2. **Imputing the dataset**: Replace missing values with a suitable estimate. Common methods include:
  * Mean/Median Imputation: Replace missing values with the mean or
median of the column.
  * Mode Imputation: Replace missing values with the mode (most frequent value) of the column.
  * Custom Imputation: Use domain knowledge or other statistical methods to impute missing values.






In [None]:
#Replacing the missing values into the mean of the dataset.


In [None]:
#Finding the number of O's and number of 1's


In [None]:
#Filling the ChestPainType parameter with the most common value for the parameter.

In [None]:
#Dropping the Null values in dataset

In [None]:
#Check the NAs in dataset for Age


In [None]:
data.describe().T

# **Exploratory Data Analysis**

### Dividing features into Numerical and Categorical :

In [None]:
col = list(data.columns)
categorical_features = []
numerical_features = []
for i in col:
    if len(data[i].unique()) > 6:
        numerical_features.append(i)
    else:
        categorical_features.append(i)

print('Categorical Features :',*categorical_features)
print('Numerical Features :',*numerical_features)

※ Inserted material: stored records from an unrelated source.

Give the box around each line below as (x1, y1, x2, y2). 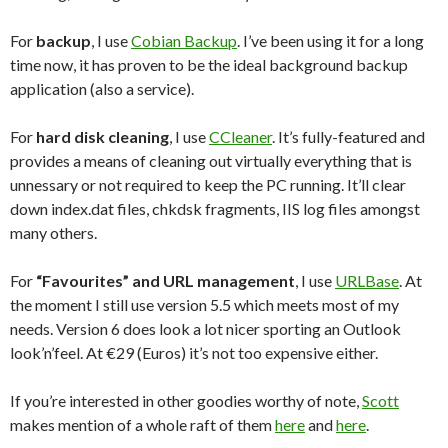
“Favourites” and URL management (36, 271, 295, 290)
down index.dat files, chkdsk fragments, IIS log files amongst (10, 199, 420, 218)
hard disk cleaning (36, 127, 169, 146)
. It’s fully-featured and (272, 127, 425, 146)
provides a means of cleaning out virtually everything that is (10, 151, 412, 170)
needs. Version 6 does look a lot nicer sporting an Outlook (10, 319, 401, 338)
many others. (10, 223, 97, 242)
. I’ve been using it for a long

Categorical Features : Sex ChestPainType FastingBS RestingECG ExerciseAngina ST_Slope HeartDisease
Numerical Features : Age RestingBP Cholesterol MaxHR Oldpeak


- Here, categorical features are defined if the the attribute has less than 6 unique elements else it is a numerical feature.
- Typical approach for this division of features can also be based on the datatypes of the elements of the respective attribute.

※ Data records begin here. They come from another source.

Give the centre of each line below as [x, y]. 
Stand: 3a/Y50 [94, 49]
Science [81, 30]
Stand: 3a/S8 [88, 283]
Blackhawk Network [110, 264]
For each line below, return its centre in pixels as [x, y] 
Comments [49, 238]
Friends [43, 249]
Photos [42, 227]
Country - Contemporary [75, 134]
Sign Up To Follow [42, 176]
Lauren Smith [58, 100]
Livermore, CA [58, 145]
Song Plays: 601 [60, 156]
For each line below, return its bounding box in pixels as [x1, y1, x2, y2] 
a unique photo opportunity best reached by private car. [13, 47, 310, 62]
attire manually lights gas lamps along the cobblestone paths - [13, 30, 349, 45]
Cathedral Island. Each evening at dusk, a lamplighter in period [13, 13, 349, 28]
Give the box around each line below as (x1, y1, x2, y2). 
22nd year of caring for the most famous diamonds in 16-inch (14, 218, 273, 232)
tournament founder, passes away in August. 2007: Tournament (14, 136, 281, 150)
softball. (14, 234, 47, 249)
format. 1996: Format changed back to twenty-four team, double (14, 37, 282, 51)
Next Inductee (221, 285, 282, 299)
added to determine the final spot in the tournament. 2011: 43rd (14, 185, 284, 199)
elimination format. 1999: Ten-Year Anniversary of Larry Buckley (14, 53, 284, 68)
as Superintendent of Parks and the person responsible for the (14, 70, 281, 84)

**Eg :** datatype = integer, attribute = numerical feature ; datatype = string, attribute = categorical feature

- For this dataset, as the number of features are less, we can manually check the dataset as well.

### Categorical Features :

In [None]:
data.head()

In [None]:
from sklearn.preprocessing import LabelEncoder
le = LabelEncoder()
data_transformed = data.copy(deep = True)

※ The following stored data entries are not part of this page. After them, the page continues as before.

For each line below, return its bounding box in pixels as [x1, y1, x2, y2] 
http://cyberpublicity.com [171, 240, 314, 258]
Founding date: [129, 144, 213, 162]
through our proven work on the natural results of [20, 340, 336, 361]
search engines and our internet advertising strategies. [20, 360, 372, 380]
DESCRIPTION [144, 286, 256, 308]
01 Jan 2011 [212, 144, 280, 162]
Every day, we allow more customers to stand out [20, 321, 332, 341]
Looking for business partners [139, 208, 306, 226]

data_transformed['Sex'] = le.fit_transform(data_transformed['Sex'])
#Similarly for ChestPainType, RestingECG, ExerciseAngina, ST_Slope

- Creating a deep copy of the orginal dataset and label encoding the text data of the categorical features.
- Modifications in the original dataset will not be highlighted in this deep copy.
- Hence, we use this deep copy of dataset that has all the features converted into numerical values for visualization & modeling purposes.

In [None]:
data_transformed.head()

#### Distribution of Categorical Features :

In [None]:
fig, ax = plt.subplots(nrows = 3,ncols = 2,figsize = (10,15))
for i in range(len(categorical_features) - 1):

    plt.subplot(3,2,i+1)
    sns.distplot(data_transformed[categorical_features[i]],kde_kws = {'bw' : 1});
    title = 'Distribution : ' + categorical_features[i]
    plt.title(title)

plt.figure(figsize = (4.75,4.55))
sns.distplot(data_transformed[categorical_features[len(categorical_features) - 1]],kde_kws = {'bw' : 1})
title = 'Distribution : ' + categorical_features[len(categorical_features) - 1]
plt.title(title);

- All the categorical features are near about **Normally Distributed**.

In [None]:
output_counts = data_transformed['HeartDisease'].value_counts()

# Plotting the pie chart using Seaborn
plt.figure(figsize=(3, 3))
sns.set(style="whitegrid")
sns.color_palette("pastel")
sns.set_palette("pastel")
plt.pie(output_counts, labels=output_counts.index, autopct='%1.1f%%', startangle=140)
plt.title('Distribution of Output Variable')
plt.show()

In [None]:
pd.DataFrame(data['HeartDisease']).value_counts().plot(kind = 'bar')

### Numerical Features :

#### Distribution of Numerical Features :

In [None]:
fig, ax = plt.subplots(nrows = 2,ncols = 2,figsize = (9,9))
for i in range(len(numerical_features) - 1):
    plt.subplot(2,2,i+1)
    sns.distplot(data[numerical_features[i]])
    title = 'Distribution : ' + numerical_features[i]
    plt.title(title)
plt.show()

plt.figure(figsize = (4.75,4.55))
sns.distplot(data_transformed[numerical_features[len(numerical_features) - 1]],kde_kws = {'bw' : 1})
title = 'Distribution : ' + numerical_features[len(numerical_features) - 1]
plt.title(title);

- **Oldpeak's** data distribution is rightly skewed.
- **Cholestrol** has a bidmodal data distribution.